DIG IT AWARD FINALIST: OPEN DATA
Connecting classified and unclassified big data
- By Matt Leonard
- Oct 12, 2016
Some of the data used to fight terrorism is classified, but much of it is not. That makes it difficult to cross-reference and share information while still enforcing the appropriate level of security.
To address that problem, the Department of Homeland Security created the DHS Data Framework, which consists of two Hadoop data lakes (or data management platforms) that can handle large volumes of information. It also uses attribute-based access controls so that designated users can see data while protecting privacy, civil rights and civil liberties.
“There are a number of different problems that we’re looking to solve with the data framework,” said Paul Reynolds, director of the DHS Data Framework. “Many of them can’t be solved unless you bring the data into one location.”
Law enforcement officials who are investigating a terrorism suspect, for instance, need to look at classified and unclassified data. Until the data framework, there wasn’t an efficient way to do that, especially not in real time, Reynolds said.
The system takes the unclassified data and moves it up to the classified networks, “so the data itself is still unclassified, but it's sitting in a classified spot,” he said.

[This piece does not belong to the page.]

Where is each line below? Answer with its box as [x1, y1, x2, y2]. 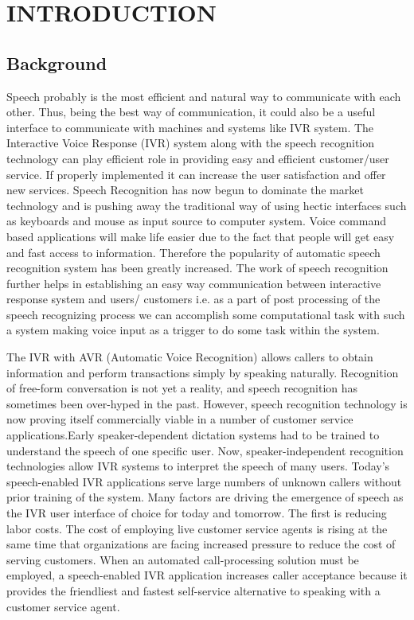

The classified and unclassified data sit in two separate Hadoop data lakes that use a cross-domain guard to share data in near-real time. When the framework is fully operational, DHS officials expect to have 20 to 25 databases in the lakes. Right now, four are fully operational and nine are being populated.
And they aren’t small databases. Reynolds said one of them has about 70 billion records in it.
The framework is currently only being used for counterterrorism purposes, but he said he expects that it will ultimately be used for additional mission areas.
Matt Leonard is a former reporter for GCN.